Status “taman surga” inilah yang memotivasi jamaah untuk berburu tempat di depan kiri Masjid Nabawi ini. Jamaah pun salat dan berdoa.

Di dalam Raudhah terdapat enam tiang bersejarah, yaitu “Tiang Utusan” yang digunakan Nabi sebagai tempat menerima utusan yang datang. “Tiang Pengawal” tempat berdirinya para pengawal Nabi. “Tiang Tempat Tidur” yang merupakan tempat Nabi istirahat selama i’tikaf.

“Tiang Abu Lubabah” yaitu tiang tempat Abu Lubabah mengikatkan diri karena menyesal telah  membocorkan rahasia kepada orang yahudi. “Tiang Aisyah” yang diyakini ditunjuk Aisyah sebagai tempat Rasulullah mengimami salat berjamaah.

“Tiang Mukholaqah” tempat bersandar Nabi ke batang pohon kurma saat khutbah Jum’at. Di samping itu di Raudhoh ada juga “Mihrab Nabi”.

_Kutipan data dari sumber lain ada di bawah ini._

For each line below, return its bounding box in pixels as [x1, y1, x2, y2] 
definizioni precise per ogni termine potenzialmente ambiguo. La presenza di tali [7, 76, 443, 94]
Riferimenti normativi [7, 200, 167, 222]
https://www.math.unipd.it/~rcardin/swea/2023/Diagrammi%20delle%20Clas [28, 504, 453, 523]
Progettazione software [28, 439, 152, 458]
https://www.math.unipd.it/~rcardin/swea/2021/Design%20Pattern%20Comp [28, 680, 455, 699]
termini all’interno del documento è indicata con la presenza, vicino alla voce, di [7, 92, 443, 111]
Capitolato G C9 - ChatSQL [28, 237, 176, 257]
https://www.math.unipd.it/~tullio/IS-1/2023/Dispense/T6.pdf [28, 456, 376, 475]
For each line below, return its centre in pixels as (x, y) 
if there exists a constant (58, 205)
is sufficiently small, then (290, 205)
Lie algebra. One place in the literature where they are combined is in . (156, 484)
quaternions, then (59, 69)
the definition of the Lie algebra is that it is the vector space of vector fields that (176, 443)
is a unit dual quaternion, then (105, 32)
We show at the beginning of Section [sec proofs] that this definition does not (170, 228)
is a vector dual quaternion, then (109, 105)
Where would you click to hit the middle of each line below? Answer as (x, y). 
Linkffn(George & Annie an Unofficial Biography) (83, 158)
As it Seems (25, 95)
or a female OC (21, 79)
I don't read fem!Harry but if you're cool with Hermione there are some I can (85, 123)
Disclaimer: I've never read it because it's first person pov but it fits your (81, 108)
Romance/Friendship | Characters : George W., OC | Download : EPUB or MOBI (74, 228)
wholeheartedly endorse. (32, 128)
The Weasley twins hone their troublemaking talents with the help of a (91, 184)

Adapun Rumah Nabi berdampingan dengan Masjid. Kini rumah ini menjadi makam Rasulullah SAW beserta dua shahabatnya Abubakar Shiddiq dan Umar Ibnul Khattab.

Secara khusus tidak ditemukan dalil tentang keutamaan salat atau berdo’a di Raudhah selain pernyataan Rasulullah SAW dalam Hadits Riwayat Bukhori di atas. Namun fakta yang terjadi tempat antara “rumah” dan “mimbar” ini telah menjadi “rebutan jama’ah” yang fenomenal.

Rumah adalah tempat bernaung dan beristirahat. Tempat elemen keluarga membina harmoni berumah tangga. Suami dan istri saling mencintai dan menyayangi sambil membesarkan putera dan puteri buah hati keduanya.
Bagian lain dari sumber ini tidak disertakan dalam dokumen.